Money Revisited

https://isaacphysics.org/questions/maths_ch7_3_q9?stage=a_level
(I did the previous question: https://isaacphysics.org/questions/maths_ch7_3_q4?stage=a_level)

Im stuck on part f - I don't really know how to integrate the new function - I tried to employ a similar method but cannot get it to work.

Does anyone have any ideas?
Help much appreciated.

Working:

Original post by mosaurlodon

Working:

Seperation of variables which requires the right hand side to be in the form
f(m)g(t)
so what are f and g? The latter is very simple and the working is similar to your first column.

Reply 3

mosaurlodon

Is this the right start?

Or do you have to take out p/100 i.e. dm/dt = p/100(m-100q/p)

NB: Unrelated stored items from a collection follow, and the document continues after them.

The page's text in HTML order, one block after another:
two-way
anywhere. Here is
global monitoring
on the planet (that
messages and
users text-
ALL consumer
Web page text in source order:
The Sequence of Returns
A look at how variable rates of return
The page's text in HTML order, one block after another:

ALSO additional question do my images that I post come out normally or do they come out with some weird long text.

Reply 4

mqb2766

Original post by mosaurlodon

Is this the right start?

Or do you have to take out p/100 i.e. dm/dt = p/100(m-100q/p)
ALSO additional question do my images that I post come out normally or do they come out with some weird long text.

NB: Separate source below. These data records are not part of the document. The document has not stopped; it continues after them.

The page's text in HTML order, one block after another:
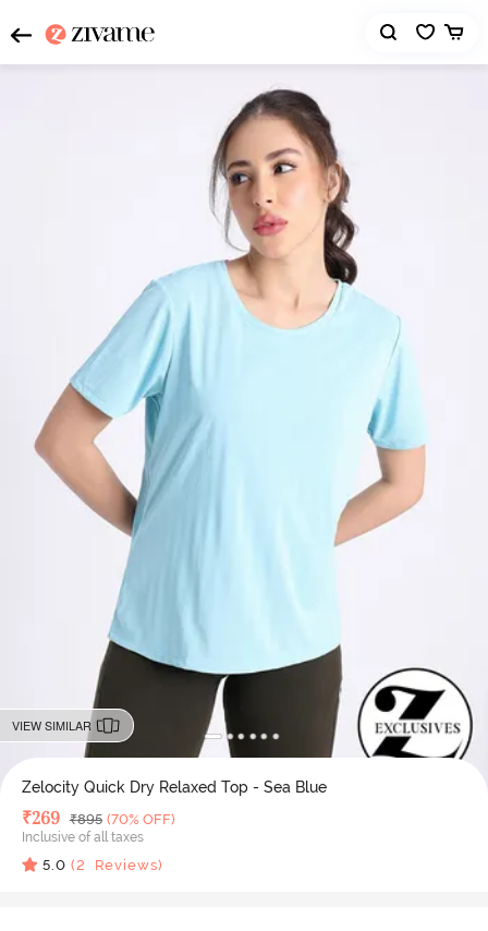
VIEW SIMILAR
Zelocity Quick Dry Relaxed Top - Sea Blue
Deal Price
₹269 MRP
₹895 (70% OFF)
Inclusive of all taxes
5.0 (2 Reviews)
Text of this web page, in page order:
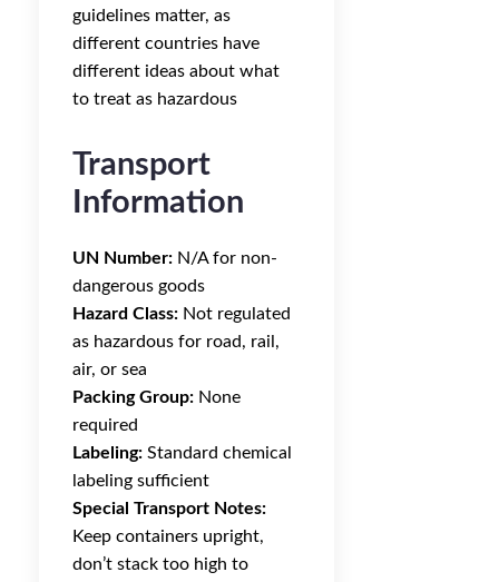
guidelines matter, as
different countries have
different ideas about what
to treat as hazardous
Transport
Information
UN Number: N/A for non-
dangerous goods
Hazard Class: Not regulated
as hazardous for road, rail,
air, or sea
Packing Group: None
required
Labeling: Standard chemical
labeling sufficient
Special Transport Notes:
Keep containers upright,
don’t stack too high to

You could do it that way, but surely
(mp/100-q)*1
or
(m - 100q/p)*(p/100)
is a bit simpler and the latter closer to your column 1? Though like your column 1, you could consider your lump of constants on either side of the equation and youll end up with the same answer. Without giving the game away, youd expect something like a log(m) on the left and a t on the right, then take exponentials.

Your images are fine.

(edited 1 month ago)

Reply 5

mosaurlodon

Oh yeah that actually makes more sense.

Have I made a mistake around the constant - I just assumed it would equal m_0 in the end but not too sure.

Reply 6

mqb2766

Original post by mosaurlodon

Oh yeah that actually makes more sense.

Have I made a mistake around the constant - I just assumed it would equal m_0 in the end but not too sure.

Id do
dm/dt = (m - 100q/p)*(p/100)
as that will keep the coefficient of m as 1, so simplify the log integral (if you can do it a few different ways, try and think a couple of steps ahead) so
Int 1/(m - 100q/p) dm = Int (p/100) dt
m - 100q/p = e^(pt/100 + c) = Ae^(pt/100)
where A = e^c. Then when t=0 ...

A bit like your integration problem yesterday, dont take short cuts with integration, work it through clearly. If you subbed t=0 into your final expression for m(t), you dont get m0. Similarly, your q would increase the balance, but it represents payments.